Pour terminer, évoquons rapidement le grand sujet du bonheur[6], ce bien final que tous les hommes recherchent, et que l’on trouve par excellence et facon paradoxale dans la souffrance. Makarios, « heureux, bienheureux, bonheur », est employé dans 49 versets du NT. Le véritable bonheur vient du soin que nous apportons aux malheureux. Ac 20, 35 : « Je vous l’ai toujours montré, c’est en peinant de la sorte qu’il faut venir en aide aux faibles et se souvenir de ces mots que le Seigneur Jésus lui-même a prononcés : Il y a plus de bonheur à donner qu’à recevoir » Le bonheur est la gloire de la foi. Il est la sérénité qui donne à voir la puissance de la foi, cette assurance qui nous rend inébranlables dans l’épreuve. 1 P 3, 14 : « Bien plus, au cas où vous auriez à souffrir pour la justice, heureux êtes-vous. N’ayez aucune crainte et ne soyez pas troublés ». Jésus nous a prévenus qu’il serait toujours à nos côtés, et en particulier aux heures de grand vent. 1 P 4, 14 : « Si l’on vous outrage pour le nom du Christ, heureux êtes-vous, car l’Esprit de gloire, l’Esprit de Dieu, repose sur vous ». Le bonheur est une conséquence de la pratique, comme la Sagesse suit le Conseil. Jn 13, 17 : « Sachant cela, vous serez heureux si du moins vous le mettez en pratique ».  Après le travail des six jours vient le repos du septième. Ap 14, 13 : « Et j’entendis une voix qui, du ciel, disait : Ecris : Heureux dès à présent ceux qui sont morts dans le Seigneur ! Oui, dit l’Esprit, qu’ils se reposent de leurs labeurs, car leurs œuvres les suivent ». Le Ciel est le lieu du repos définitif. Ap 22, 14 : « Heureux ceux qui lavent leurs robes, afin d’avoir droit à l’arbre de vie, et d’entrer, par les portes, dans la cité ».

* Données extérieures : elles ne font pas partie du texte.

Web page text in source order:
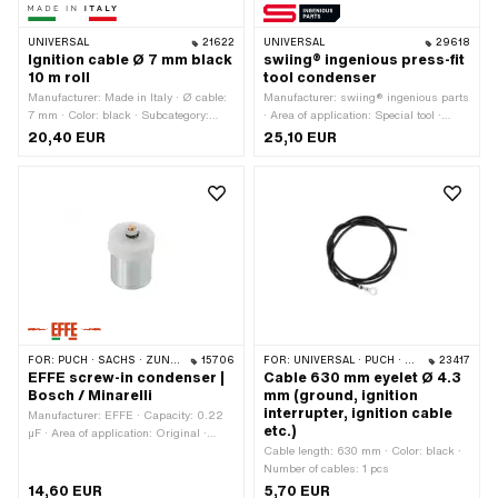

Nous avons trouvé dans la tradition musulmane le septenaire suivant des Afflictions, que nous citons dans l’ordre qui nous semble correspondre aux dons : la pauvreté, la prospérité, la maladie, la sénilité (la folie), la mort subite, les faux-prophètes, l’anti-christ.

NOTES

[1] A Fatima au Portugal, tous les soirs, les pèlerins marchent en procession avec Marie Reine du Ciel, dans l’armée des faibles aux yeux de la terre, mais des puissants aux yeux du ciel.
[2] Cf le chapitre 1.
[3] Madeleine DELBREL. Indivisible Amour. Centurion, 1992. P. 66
[4] Madeleine DELBREL. Athéisme et Evangélisation. Nouvelle Cité, 2010.
[5] Catéchisme de l’Eglise Catholique, article 1832.
[6] Allemand Gluck, anglais gladness, latin Gaudium, trois mots commençant par la septième lettre de l’alphabet.